Hacker News new | ask | show | jobs
by microtonal 5079 days ago
But the shiny object that has my attention at present consists of low-voltage ARM-type chips running on tiny inexpensive systems that can be stacked together to do all kinds of interesting things for a fraction of the power my Intel Xeon uses

This sentiment is repeated very often, but has someone actually done the math (in the case you do temporarily need a lot of processing power)? E.g., the following post estimates the power use of a Raspberry Pi around 2W:

http://www.raspberrypi.org/phpBB3/viewtopic.php?f=2&t=60...

A recent Xeon or Core i7 is many times faster, and has the advantage of providing shared-memory parallelism (as opposed to a cluster of Pi's, where you have to distribute work over a 100MBit network).

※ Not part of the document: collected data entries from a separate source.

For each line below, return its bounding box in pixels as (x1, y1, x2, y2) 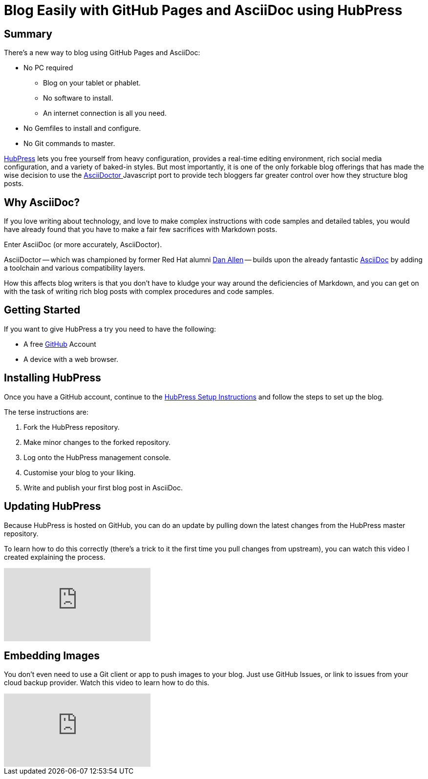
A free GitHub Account (23, 339, 96, 348)
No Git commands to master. (23, 139, 115, 148)
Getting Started (4, 304, 81, 316)
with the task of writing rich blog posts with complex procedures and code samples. (4, 287, 274, 296)
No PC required (23, 63, 73, 72)
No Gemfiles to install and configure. (23, 124, 141, 133)
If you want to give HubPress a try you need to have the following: (4, 324, 216, 333)
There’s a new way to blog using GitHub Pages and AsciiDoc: (4, 48, 200, 57)
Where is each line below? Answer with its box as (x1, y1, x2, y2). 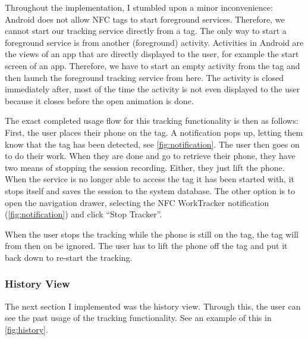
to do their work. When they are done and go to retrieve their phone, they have (5, 149, 296, 162)
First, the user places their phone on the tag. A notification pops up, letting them (5, 126, 303, 138)
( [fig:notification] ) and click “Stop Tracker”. (5, 208, 162, 220)
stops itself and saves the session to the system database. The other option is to (5, 184, 296, 196)
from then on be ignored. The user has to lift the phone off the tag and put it (5, 239, 288, 252)
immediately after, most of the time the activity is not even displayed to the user (5, 83, 300, 95)
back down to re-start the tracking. (5, 251, 133, 263)
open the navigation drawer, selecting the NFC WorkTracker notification (5, 196, 269, 208)
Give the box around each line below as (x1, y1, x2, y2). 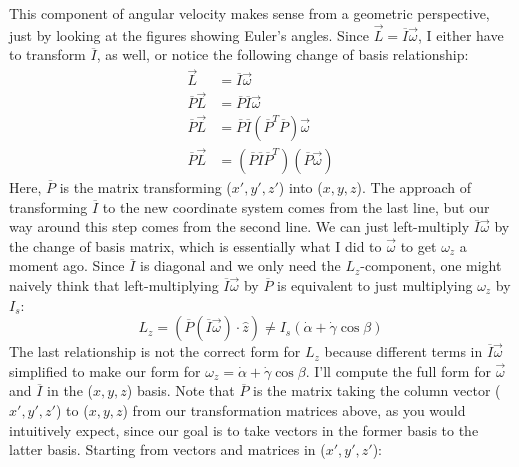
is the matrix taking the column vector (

Also, when he wants to save power, he shouldn't use a Xeon. Intel Core mobile CPUs, draw a relatively small amount of power as well. E.g. last time I measured my Mac Mini, it used 12W during normal use. And it's actually a usable desktop machine, in contrast to the Raspberry Pi.

1 comments

For power usage, a model like the one used by Parallax's Propeller microcontroller might be interesting: Propeller has 8 cores. The entire thing can be clocked up an down like on a modern x86 chip. But it's also possible to put cores to sleep individually, which reduces power consumption even further.

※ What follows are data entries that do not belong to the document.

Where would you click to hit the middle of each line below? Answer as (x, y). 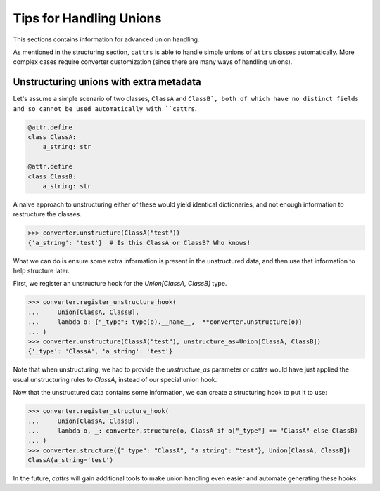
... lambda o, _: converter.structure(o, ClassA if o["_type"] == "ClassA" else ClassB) (193, 431)
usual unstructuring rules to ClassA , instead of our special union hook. (115, 379)
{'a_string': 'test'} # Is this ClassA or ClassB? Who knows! (139, 243)
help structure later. (42, 271)
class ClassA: (52, 137)
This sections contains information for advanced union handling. (106, 39)
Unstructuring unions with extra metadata (107, 82)
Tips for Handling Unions (87, 18)
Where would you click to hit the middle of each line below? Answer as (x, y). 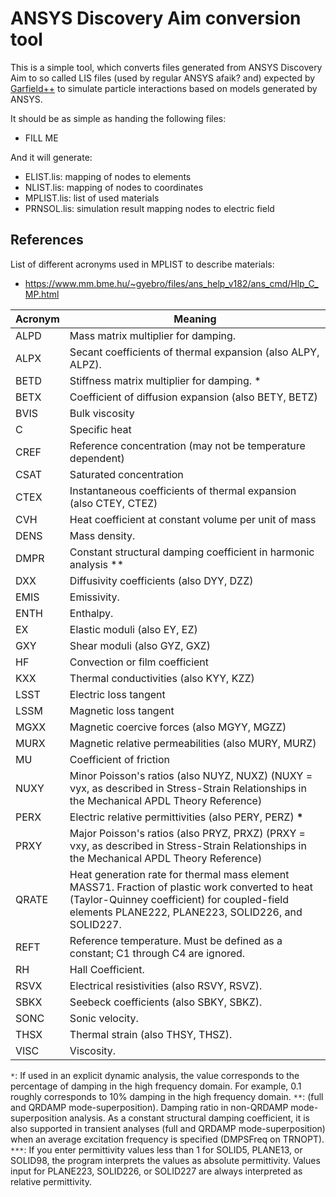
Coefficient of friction (119, 759)
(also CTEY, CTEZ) (113, 503)
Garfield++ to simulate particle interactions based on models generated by (164, 88)
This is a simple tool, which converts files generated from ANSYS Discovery (166, 67)
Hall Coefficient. (107, 969)
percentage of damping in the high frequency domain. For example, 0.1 (156, 1086)
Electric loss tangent (117, 694)
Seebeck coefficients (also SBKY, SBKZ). (166, 1002)
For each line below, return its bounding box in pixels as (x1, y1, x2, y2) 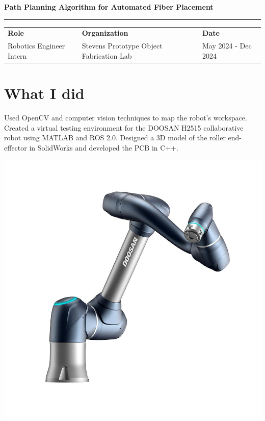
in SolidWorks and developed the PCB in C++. (29, 142, 179, 153)
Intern (8, 50, 27, 61)
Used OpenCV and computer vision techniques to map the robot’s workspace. (4, 112, 247, 122)
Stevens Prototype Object (82, 40, 163, 51)
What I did (4, 83, 85, 104)
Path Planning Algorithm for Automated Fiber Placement (4, 2, 214, 12)
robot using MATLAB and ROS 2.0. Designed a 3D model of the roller (4, 132, 226, 143)
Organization (82, 28, 128, 38)

I'm not sure how good an example Raspberry Pi is, simply because it includes features like a GPU. A computer probably really only needs one of most of that kind of stuff, so it would make more sense to look at the power requirements for a bare ARM chip than for a complete computer built around it.

-- change of subject --

What I've been running into (including hard and repeatedly over the last few days) is that parallelizing workstation-end tasks without killing performance in the process is hard. Shared-memory parallelism in particular is painful, because with too many cooks in the kitchen they'll end up spend more time trying to not pour boiling water on each other than making food. For example, every time you hit a memory barrier all the cores that are working against that memory need to stop and consult the L3 cache or, worse yet, main memory. That introduces an enormous stall (Of course if you're in a situation where non-trivial parallelizing is worth the effort, any stall feels enormous.), so it needs to be avoided as much as possible. . . which tends to not be an easy thing to do if you're doing shared-memory parallelism. Because if it were trivial, then you'd probably have been able to get away with shared-nothing.

Now the "lots of tiny cores" approach gets more interesting when you can get away with a more shared-nothing approach like what the article suggests. But it comes at a big cost, which is that you're going to take a massive hit on the kind of performance you can get on tasks for which parallelism is infeasible, or for which you don't have any programmers who are good enough at parallelization to do it (effectively the same thing). In those situations, you're going to be stuck watching one lone core play "Little Engine that Could" while all the other cores are dozing off like the lazy bums they are.

Meanwhile it solves a problem that I'm not convinced really exists. Time-multiplexing relatively beefy CPUs is pretty much a solved problem. Less so if you need real-time, but for everyday use there's really not much need to segregate processes to different cores when pre-emptive multitasking has been around on consumer systems for decades.